● Dataset items
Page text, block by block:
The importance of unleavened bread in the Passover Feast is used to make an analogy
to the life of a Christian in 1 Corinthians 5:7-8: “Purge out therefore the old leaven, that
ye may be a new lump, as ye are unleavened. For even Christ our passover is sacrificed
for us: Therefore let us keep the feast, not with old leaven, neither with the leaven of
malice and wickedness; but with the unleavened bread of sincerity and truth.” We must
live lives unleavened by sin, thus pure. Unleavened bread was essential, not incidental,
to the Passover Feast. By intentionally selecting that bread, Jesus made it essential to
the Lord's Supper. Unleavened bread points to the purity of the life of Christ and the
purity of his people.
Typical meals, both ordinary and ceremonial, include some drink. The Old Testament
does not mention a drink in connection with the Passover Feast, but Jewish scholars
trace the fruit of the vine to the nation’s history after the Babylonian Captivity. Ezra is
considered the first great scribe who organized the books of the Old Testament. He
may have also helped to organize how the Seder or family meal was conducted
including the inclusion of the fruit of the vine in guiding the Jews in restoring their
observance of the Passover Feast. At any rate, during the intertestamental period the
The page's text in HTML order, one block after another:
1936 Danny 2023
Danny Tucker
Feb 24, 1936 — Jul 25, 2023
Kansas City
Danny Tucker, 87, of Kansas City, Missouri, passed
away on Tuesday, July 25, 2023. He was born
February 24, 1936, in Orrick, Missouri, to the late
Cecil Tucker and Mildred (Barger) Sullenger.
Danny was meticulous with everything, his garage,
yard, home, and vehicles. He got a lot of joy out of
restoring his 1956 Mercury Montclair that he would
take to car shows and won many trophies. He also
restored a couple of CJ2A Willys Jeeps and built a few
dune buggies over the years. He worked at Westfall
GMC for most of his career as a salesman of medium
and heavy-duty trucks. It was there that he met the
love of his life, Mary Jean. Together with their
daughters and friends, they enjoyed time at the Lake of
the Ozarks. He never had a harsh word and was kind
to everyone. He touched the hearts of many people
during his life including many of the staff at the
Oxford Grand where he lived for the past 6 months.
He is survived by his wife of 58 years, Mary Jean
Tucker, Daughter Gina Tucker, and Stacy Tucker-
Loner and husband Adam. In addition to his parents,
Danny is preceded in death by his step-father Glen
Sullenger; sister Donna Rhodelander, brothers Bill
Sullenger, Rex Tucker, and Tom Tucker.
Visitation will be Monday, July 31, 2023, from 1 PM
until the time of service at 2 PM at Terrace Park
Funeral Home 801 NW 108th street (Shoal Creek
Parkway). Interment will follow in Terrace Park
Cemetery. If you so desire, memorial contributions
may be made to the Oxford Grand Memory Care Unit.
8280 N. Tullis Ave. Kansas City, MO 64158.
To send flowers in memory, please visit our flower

...

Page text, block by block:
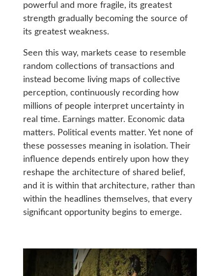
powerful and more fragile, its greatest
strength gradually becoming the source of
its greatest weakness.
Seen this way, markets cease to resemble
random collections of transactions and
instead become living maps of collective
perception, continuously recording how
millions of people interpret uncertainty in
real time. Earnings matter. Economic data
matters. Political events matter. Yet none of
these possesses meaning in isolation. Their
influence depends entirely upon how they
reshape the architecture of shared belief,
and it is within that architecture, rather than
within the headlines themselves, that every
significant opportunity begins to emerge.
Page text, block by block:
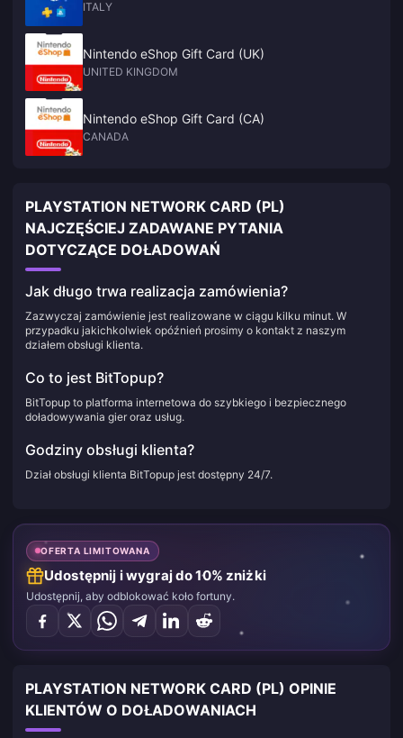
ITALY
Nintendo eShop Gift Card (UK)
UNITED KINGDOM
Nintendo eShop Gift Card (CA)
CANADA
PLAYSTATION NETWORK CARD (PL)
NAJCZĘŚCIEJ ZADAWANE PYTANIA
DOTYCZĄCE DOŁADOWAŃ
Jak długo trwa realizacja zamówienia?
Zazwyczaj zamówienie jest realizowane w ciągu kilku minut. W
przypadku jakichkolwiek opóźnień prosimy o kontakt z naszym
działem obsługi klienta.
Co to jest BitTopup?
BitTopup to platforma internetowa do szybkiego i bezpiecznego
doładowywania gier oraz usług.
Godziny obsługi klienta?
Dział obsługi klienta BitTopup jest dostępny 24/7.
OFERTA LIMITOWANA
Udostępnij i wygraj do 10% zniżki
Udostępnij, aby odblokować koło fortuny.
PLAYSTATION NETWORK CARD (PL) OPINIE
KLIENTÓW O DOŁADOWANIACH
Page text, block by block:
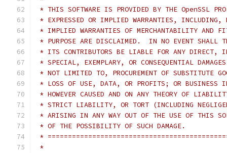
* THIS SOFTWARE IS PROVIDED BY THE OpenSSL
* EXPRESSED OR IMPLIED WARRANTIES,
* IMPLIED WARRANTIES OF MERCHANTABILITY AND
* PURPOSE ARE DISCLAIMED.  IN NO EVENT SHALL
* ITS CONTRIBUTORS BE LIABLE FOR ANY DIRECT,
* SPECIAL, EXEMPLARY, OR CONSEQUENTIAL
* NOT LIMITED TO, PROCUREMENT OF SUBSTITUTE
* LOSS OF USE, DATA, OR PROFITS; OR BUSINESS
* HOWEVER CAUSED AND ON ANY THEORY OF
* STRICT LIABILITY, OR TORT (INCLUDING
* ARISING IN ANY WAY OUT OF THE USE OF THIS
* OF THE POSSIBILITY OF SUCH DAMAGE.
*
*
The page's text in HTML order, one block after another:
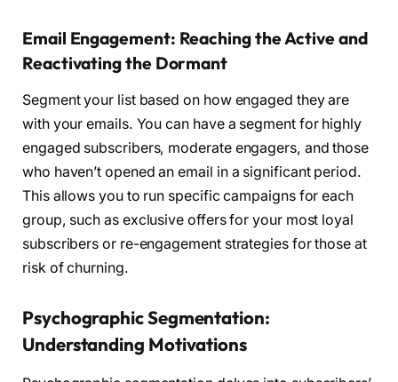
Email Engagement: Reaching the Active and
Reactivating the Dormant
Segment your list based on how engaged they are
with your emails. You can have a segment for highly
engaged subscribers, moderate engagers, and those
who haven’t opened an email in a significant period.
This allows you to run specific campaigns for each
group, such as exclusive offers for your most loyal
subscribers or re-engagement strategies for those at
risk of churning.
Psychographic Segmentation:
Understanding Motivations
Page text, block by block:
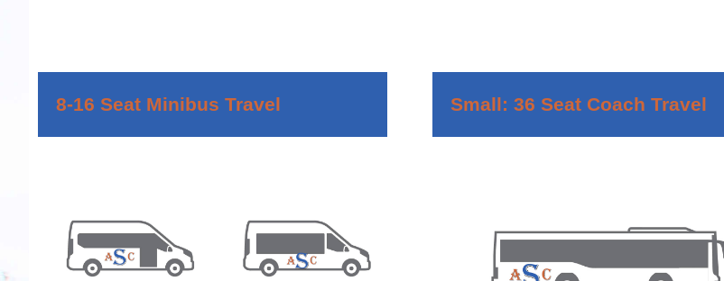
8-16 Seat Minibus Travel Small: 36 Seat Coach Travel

● Problem
Every line that holds the word "vine" should be copied from the records above.

● Written solution
trace the fruit of the vine to the nation’s history after the Babylonian Captivity. Ezra is
including the inclusion of the fruit of the vine in guiding the Jews in restoring their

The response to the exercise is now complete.